What is required: Retype only what runs from the first line of the listing to the line holding "corriente (265, 438)", both included. Do not retype the pictures.

Provided material:
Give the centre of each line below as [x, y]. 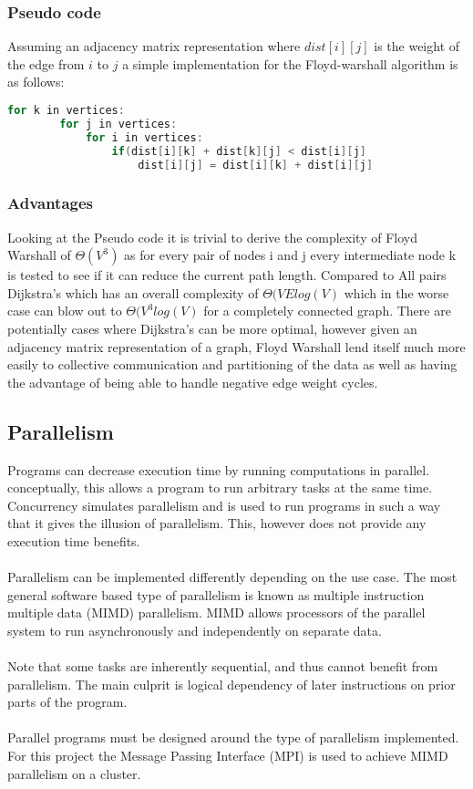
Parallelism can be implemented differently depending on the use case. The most [232, 577]
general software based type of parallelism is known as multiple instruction [216, 594]
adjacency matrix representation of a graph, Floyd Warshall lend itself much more [236, 346]
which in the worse [396, 292]
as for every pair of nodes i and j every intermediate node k [290, 255]
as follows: [36, 82]
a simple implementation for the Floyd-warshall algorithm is [290, 63]
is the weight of [417, 46]
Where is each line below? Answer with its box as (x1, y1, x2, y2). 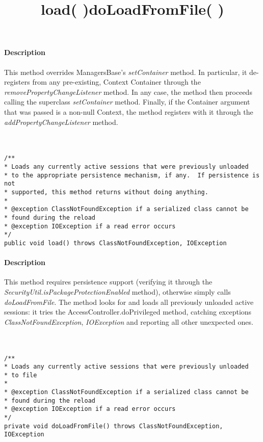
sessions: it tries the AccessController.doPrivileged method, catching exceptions (4, 306, 252, 317)
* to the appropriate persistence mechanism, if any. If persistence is (4, 171, 260, 179)
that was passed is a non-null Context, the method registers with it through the (4, 106, 253, 117)
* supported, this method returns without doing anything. (4, 188, 208, 196)
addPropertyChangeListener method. (4, 116, 118, 127)
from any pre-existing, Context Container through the (32, 76, 201, 87)
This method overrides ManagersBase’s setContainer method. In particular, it (4, 66, 247, 77)
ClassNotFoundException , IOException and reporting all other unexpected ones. (4, 316, 253, 327)
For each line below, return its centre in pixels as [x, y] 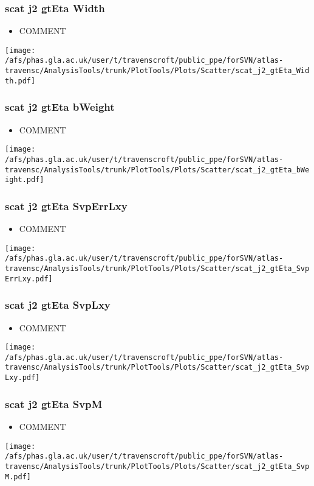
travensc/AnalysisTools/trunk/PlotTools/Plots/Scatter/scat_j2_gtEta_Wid [157, 71]
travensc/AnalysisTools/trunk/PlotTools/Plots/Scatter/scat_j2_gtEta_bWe [157, 170]
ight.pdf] [25, 180]
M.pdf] [18, 477]
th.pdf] [20, 81]
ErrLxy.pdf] [29, 279]
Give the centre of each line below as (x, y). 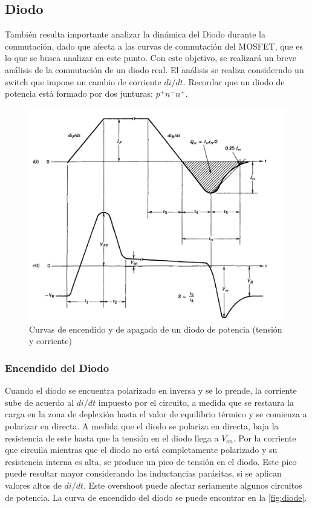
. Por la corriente (265, 438)
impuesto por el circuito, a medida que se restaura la (196, 402)
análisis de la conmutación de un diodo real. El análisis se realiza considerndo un (154, 69)
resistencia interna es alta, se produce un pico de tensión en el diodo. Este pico (151, 461)
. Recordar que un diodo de (234, 81)
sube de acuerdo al (40, 402)
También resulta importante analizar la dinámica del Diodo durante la (135, 34)
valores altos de (33, 485)
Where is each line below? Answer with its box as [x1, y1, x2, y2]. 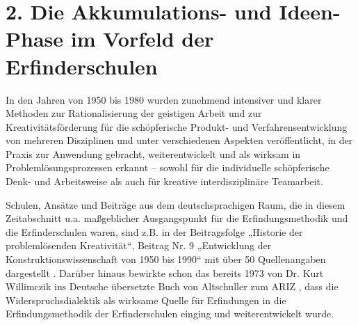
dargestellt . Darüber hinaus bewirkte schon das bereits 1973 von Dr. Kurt [6, 265, 324, 280]
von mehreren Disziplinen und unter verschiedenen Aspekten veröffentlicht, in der [6, 133, 353, 148]
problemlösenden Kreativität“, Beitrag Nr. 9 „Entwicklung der [6, 238, 272, 253]
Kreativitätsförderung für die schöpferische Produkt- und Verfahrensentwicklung [6, 119, 348, 134]
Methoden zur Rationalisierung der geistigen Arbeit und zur [6, 106, 262, 120]
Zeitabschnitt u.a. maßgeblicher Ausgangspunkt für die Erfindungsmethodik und [6, 211, 348, 225]
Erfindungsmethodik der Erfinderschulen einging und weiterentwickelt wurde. [6, 306, 334, 321]
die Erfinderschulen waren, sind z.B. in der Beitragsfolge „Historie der [6, 224, 303, 239]
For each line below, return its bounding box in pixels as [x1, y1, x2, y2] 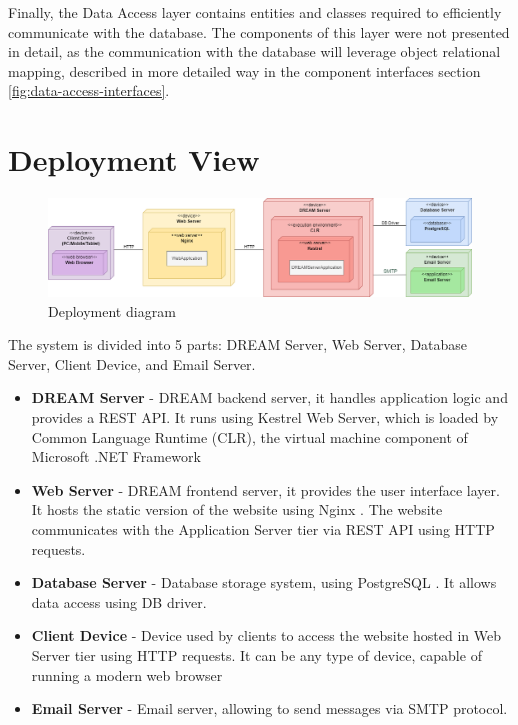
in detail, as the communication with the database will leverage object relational [8, 41, 501, 62]
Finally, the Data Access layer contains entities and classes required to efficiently [8, 2, 502, 22]
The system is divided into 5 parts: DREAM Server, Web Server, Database [8, 334, 468, 355]
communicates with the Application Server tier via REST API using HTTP [31, 518, 495, 539]
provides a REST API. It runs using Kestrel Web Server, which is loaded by [31, 407, 499, 428]
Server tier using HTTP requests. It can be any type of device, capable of [31, 644, 482, 665]
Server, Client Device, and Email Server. [8, 353, 256, 374]
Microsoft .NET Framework [31, 446, 201, 467]
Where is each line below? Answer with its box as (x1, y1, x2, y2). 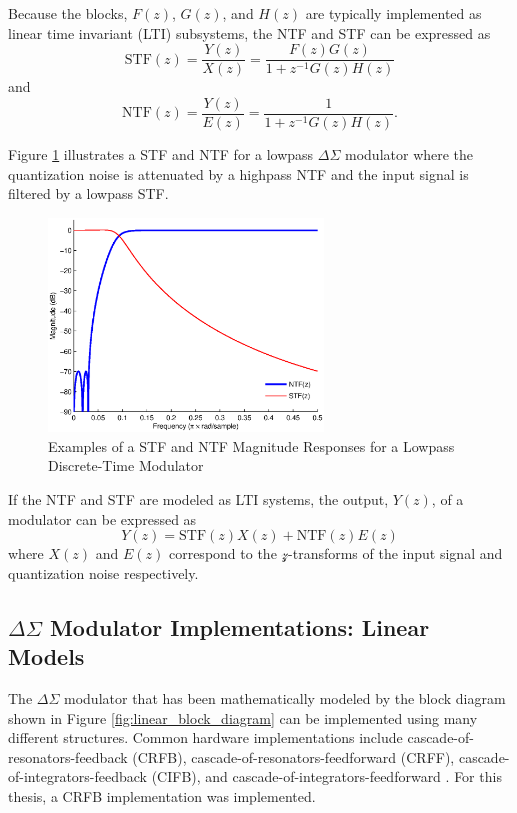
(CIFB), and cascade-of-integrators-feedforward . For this (151, 766, 502, 787)
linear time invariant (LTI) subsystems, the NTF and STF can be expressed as (8, 22, 491, 43)
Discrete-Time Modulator (48, 455, 204, 476)
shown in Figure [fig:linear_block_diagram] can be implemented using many (8, 707, 478, 728)
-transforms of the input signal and (288, 543, 503, 564)
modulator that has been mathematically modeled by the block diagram (64, 687, 506, 708)
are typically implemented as (305, 3, 482, 23)
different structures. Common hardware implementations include (8, 727, 403, 748)
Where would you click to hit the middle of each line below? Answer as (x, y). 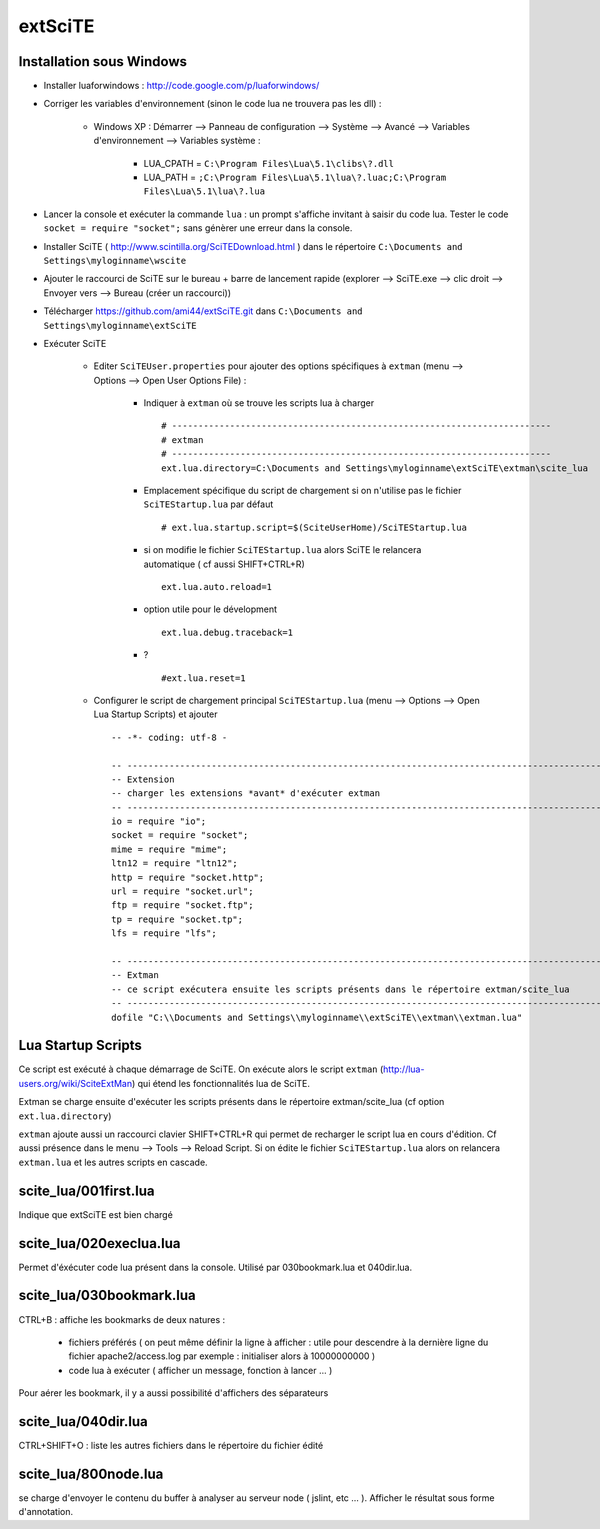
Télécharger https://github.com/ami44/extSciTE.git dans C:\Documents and (203, 311)
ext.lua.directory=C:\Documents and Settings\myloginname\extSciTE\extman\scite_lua (375, 468)
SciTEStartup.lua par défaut (208, 504)
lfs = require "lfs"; (164, 933)
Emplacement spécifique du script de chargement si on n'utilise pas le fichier (302, 491)
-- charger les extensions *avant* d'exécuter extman (245, 793)
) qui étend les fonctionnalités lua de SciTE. (220, 1083)
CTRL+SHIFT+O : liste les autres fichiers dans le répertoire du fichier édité (171, 1445)
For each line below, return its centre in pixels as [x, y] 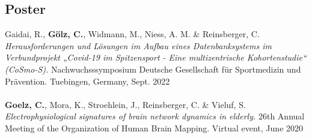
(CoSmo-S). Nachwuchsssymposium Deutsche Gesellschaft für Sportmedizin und [153, 69]
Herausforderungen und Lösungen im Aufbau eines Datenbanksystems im [138, 45]
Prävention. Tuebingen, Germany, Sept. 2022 [87, 81]
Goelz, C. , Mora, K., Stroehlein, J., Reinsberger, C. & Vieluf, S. [125, 104]
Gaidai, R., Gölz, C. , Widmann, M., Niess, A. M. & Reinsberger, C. [132, 34]
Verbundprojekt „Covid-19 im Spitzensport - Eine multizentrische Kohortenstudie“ [156, 57]
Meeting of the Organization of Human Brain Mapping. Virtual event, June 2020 [154, 127]
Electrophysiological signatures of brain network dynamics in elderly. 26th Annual [155, 116]
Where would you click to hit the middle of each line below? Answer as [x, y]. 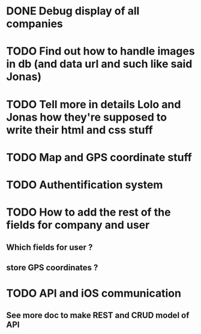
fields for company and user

Exercise solution:
Give the centre of each line below as [x, y]. 
Parallelism can be implemented differently depending on the use case. The most [232, 577]
general software based type of parallelism is known as multiple instruction [216, 594]
adjacency matrix representation of a graph, Floyd Warshall lend itself much more [236, 346]
which in the worse [396, 292]
as for every pair of nodes i and j every intermediate node k [290, 255]
as follows: [36, 82]
a simple implementation for the Floyd-warshall algorithm is [290, 63]
is the weight of [417, 46]
Where is each line below? Answer with its box as (x1, y1, x2, y2). 
sessions: it tries the AccessController.doPrivileged method, catching exceptions (4, 306, 252, 317)
* to the appropriate persistence mechanism, if any. If persistence is (4, 171, 260, 179)
that was passed is a non-null Context, the method registers with it through the (4, 106, 253, 117)
* supported, this method returns without doing anything. (4, 188, 208, 196)
addPropertyChangeListener method. (4, 116, 118, 127)
from any pre-existing, Context Container through the (32, 76, 201, 87)
This method overrides ManagersBase’s setContainer method. In particular, it (4, 66, 247, 77)
ClassNotFoundException , IOException and reporting all other unexpected ones. (4, 316, 253, 327)
For each line below, return its centre in pixels as [x, y] 
travensc/AnalysisTools/trunk/PlotTools/Plots/Scatter/scat_j2_gtEta_Wid [157, 71]
travensc/AnalysisTools/trunk/PlotTools/Plots/Scatter/scat_j2_gtEta_bWe [157, 170]
ight.pdf] [25, 180]
M.pdf] [18, 477]
th.pdf] [20, 81]
ErrLxy.pdf] [29, 279]
Give the centre of each line below as (x, y). 
. Por la corriente (265, 438)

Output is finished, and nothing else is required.